The "easy" solution to this problem is to concede that we probably can't use Lambda + API Gateway to serve this kind of app. Maybe we should fire up some EC2 instances, provision them with Salt, manage upgrades, updates, security alerts, autoscalers, load balancers… and all of those things that we know how to do so well, but were really hoping to leave behind with the new "serverless" (no permanent servers managed by us) architecture.

This summer, I did a lot of driving, and during one of the longest of those driving sessions, I came up with an idea about how to handle this problem of using Lambda to serve documents that are larger than the Lambda maximum response size.

"What if," I thought, "we could calculate the response, but never actually serve it with Lambda. That would fix it." Turns out it did.

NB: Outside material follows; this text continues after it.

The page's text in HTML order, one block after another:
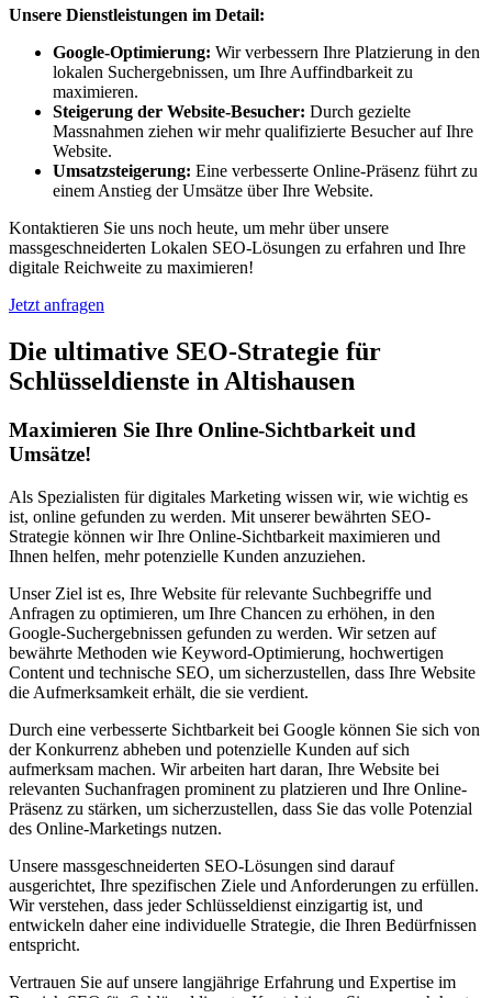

The solution—which will probably seem obvious once I state it—is to use Lambda to calculate the response body, store that response body in a bucket in S3 (where we don't have to manage any servers), use Lambda + API Gateway to redirect the client to the new resource on S3.

Here's how I did it in access-es:

req = method(
    target_url,
    auth=awsauth,
    params=request.query_string,
    data=request.data,
    headers=headers,
    stream=False
)

content = req.content

if overflow_bucket is not None and len(content) > overflow_size:

    # the response would be bigger than overflow_size, so instead of trying to serve it,
    # we'll put the resulting body on S3, and redirect to a (temporary, signed) URL
    # this is especially useful because API Gateway has a body size limitation, and
    # Kibana serves *huge* blobs of JSON

    # UUID filename (same suffix as original request if possible)
    u = urlparse(target_url)
    if '.' in u.path:
        filename = str(uuid4()) + '.' + u.path.split('.')[-1]
    else:
        filename = str(uuid4())

    s3 = boto3.resource('s3')
    s3_client = boto3.client(
        's3', config=Config(signature_version='s3v4'))

    bucket = s3.Bucket(overflow_bucket)

    # actually put it in the bucket. beware that boto is really noisy
    # for this in debug log level
    obj = bucket.put_object(
        Key=filename,
        Body=content,
        ACL='authenticated-read',
        ContentType=req.headers['content-type']
    )

    # URL only works for 60 seconds
    url = s3_client.generate_presigned_url(
        'get_object',
        Params={'Bucket': overflow_bucket, 'Key': filename},
        ExpiresIn=60)

    # "see other"
    return redirect(url, 303)

else:
    # otherwise, just serve it normally
    return Response(content, content_type=req.headers['content-type'])

If the body size is larger than overflow_size, we store the result on S3, and the client receives a 303 see other with an appropriate Location header, completely bypassing the Lambda body size limitation, and saving the day for our "serverless" architecture.

The resulting URL is signed by AWS to make it only valid for 60 seconds, and the resource isn't available without such a signature (unless otherwise authenticated with IAM + appropriate permissions). Additionally, we use S3's lifecycle management to automatically delete old objects.

For clients that are modern browsers, though, you'll need to properly manage the CORS configuration on that S3 bucket.

This approach fixed our Kibana problem, and now sits in our arsenal of tools for when we need to handle large responses in our other serverless Lambda + API Gateway apps.